Options are manipulated in a get/set way (to be compatible with the Java Bean requirements).
For example, the IgnoreCase option is handled with boolean getIgnoreCase() and void setIgnoreCase(boolean).
SpellChecker has also two methods (loadOptions and saveOptions) to globally set/retrieve options from/into a java.util.Properties object.
Table 1. Options
| Option | Description | Type | Default value |
|---|---|---|---|
| IgnoreCase | if set, ignore capitalization errors | boolean | false |
| IgnoreMixedCase | If set, do not check words containing case mixing (e.g. "SpellChecker") | boolean | false |
| IgnoreDigits | If set, do not check words containing digits (e.g. "b2b") | boolean | true |
| IgnoreURL | If set, ignore words looking like URL or file names (e.g. "www.xxx.com" or "c:\boot.ini") | boolean | true |
| IgnoreDuplicates | If set, do not signal two successive identical words as an error. | boolean | false |
| CheckPunctuation | If set, punctuation checking is enabled: misplaced white space and wrong sequences, like a dot following a comma, are detected. | boolean | false |
| AllowCompound | If set, all words formed by concatenating two legal words with an hyphen are accepted. If the language allows it, two words concatenated without hyphen are also accepted. | boolean | true |
| AllowPrefixes | If set, a word formed by concatenating a registered prefix and a legal word is accepted. For example if "mini-" is a registered prefix, accepts "mini-computer". | boolean | true |
| AllowFileExt | If set, accepts any word ending with registered file extensions (e.g. "myfile.txt", "index.html" etc.) | boolean | true |
| AutoReplace | Enables the "Replace Always" feature. If set, the checkNext method of SpellChecker can return ERR_REPLACE, then getReplacement() can be used to retrieve the replacement value. | boolean | true |
| SuggestionForce | Intensity of suggestion search: ranges from 0 to FORCE_MAX. | int | FORCE_DEFAULT |
| SuggestionLimit | Maximum number of suggestions returned (does not influence the duration of a suggestion search). | int | 15 |
There are numerous methods for managing dictionaries.
To know more about dictionary structure, read the Dictionary Builder documentation.
The most likely used methods are the following:
setPersonalDictionaryPath: defines a pattern for file storage location for personal dictionaries.

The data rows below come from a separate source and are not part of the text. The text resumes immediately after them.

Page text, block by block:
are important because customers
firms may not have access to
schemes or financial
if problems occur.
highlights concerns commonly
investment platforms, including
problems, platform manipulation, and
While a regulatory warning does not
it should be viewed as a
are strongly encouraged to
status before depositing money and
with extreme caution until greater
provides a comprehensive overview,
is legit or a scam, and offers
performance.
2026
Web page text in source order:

listLanguages: returns a list of items described detected languages and dictionaries.
setSelectedLanguage: selects a language, loads default dictionary if necessary.

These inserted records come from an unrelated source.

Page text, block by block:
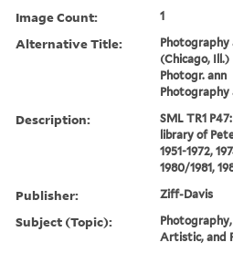
Image Count: 1
Alternative Title:
Photography
(Chicago, Ill.)
Photogr. ann
Photography
Description:
SML TR1
library of
1951-1972,
1980/1981,
Publisher: Ziff-Davis
Subject (Topic):
Artistic, and

selectDictionary: loads a dictionary (if necessary) and selects implicitly the dictionary's language. This method works like setSelectedLanguage, except that other dictionaries already loaded in the same language are removed.

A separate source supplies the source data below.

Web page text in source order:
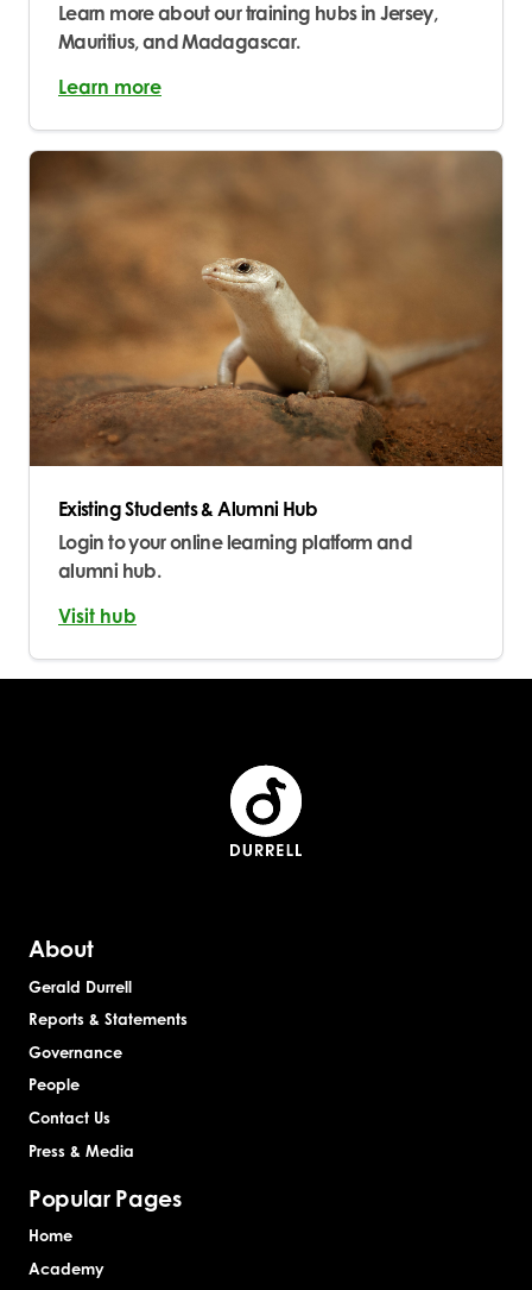
Learn more about our training hubs in Jersey,
Mauritius, and Madagascar.
Learn more
Existing Students & Alumni Hub
Login to your online learning platform and
alumni hub.
Visit hub
About
Gerald Durrell
Reports & Statements
Governance
People
Contact Us
Press & Media
Popular Pages
Home
Academy

getSelectedLanguage getSelectedLanguageInfo: information about the currently selected language.
savePersonalDictionaries: forces a save of all personal dictionaries (for example on exit).
getDictionaryManager setDictionaryManager: for more advanced control.
setDictionaryPath: defines a non-standard directory where dictionary archives (.dar) can be found.
Other methods:
clearLanguageDictionaries: resets a language.
listEditableDictionaries: returns a list of editable dictionaries for the current language.
manageEditableDictionary: to select, add, load, or remove an editable dictionary.
getEditableWords: returns an array of word descriptors from the current editable dictionary.
changeWord: to edit the contents of editable dictionaries.